Source information:
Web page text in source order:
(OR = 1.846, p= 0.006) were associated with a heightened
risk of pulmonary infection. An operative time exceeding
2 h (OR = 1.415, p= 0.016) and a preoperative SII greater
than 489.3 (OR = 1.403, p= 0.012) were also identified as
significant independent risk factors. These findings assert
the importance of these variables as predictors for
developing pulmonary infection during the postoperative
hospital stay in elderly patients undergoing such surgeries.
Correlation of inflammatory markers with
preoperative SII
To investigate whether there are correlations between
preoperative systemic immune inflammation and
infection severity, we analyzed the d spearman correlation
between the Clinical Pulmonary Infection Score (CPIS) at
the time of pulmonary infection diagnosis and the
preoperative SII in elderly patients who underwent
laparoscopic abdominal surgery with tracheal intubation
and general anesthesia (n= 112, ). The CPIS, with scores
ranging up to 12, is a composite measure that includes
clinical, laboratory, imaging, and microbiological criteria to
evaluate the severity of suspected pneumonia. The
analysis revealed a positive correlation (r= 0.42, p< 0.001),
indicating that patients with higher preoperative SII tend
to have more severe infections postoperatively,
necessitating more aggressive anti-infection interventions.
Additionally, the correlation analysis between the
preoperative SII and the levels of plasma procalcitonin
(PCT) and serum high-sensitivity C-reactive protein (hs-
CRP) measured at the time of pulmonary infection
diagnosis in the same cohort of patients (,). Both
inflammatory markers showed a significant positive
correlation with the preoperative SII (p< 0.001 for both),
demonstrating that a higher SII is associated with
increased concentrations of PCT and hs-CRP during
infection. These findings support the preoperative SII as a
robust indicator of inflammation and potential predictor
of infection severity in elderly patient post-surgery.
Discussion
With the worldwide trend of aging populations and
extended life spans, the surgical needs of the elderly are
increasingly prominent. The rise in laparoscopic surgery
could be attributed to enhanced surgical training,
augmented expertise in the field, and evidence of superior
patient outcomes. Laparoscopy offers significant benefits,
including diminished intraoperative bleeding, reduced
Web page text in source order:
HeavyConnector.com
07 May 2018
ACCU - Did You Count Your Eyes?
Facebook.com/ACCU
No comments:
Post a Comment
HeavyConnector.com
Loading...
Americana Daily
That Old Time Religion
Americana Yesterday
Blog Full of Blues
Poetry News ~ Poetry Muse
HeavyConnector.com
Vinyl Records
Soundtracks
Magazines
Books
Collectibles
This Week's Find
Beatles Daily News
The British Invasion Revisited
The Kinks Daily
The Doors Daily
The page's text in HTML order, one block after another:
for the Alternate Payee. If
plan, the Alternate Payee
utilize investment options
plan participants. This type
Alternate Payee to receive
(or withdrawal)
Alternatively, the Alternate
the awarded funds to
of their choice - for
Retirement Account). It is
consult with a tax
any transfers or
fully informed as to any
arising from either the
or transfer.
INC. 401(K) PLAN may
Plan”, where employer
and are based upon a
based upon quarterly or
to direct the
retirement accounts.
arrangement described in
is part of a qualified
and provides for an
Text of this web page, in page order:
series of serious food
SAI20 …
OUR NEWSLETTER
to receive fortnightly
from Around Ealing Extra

Exercise prompt: Search the data for "The Kinks Daily". Beginning with that line, set down every line through the last exactly.

Response box:
The Kinks Daily
The Doors Daily
The page's text in HTML order, one block after another:
for the Alternate Payee. If
plan, the Alternate Payee
utilize investment options
plan participants. This type
Alternate Payee to receive
(or withdrawal)
Alternatively, the Alternate
the awarded funds to
of their choice - for
Retirement Account). It is
consult with a tax
any transfers or
fully informed as to any
arising from either the
or transfer.
INC. 401(K) PLAN may
Plan”, where employer
and are based upon a
based upon quarterly or
to direct the
retirement accounts.
arrangement described in
is part of a qualified
and provides for an
Text of this web page, in page order:
series of serious food
SAI20 …
OUR NEWSLETTER
to receive fortnightly
from Around Ealing Extra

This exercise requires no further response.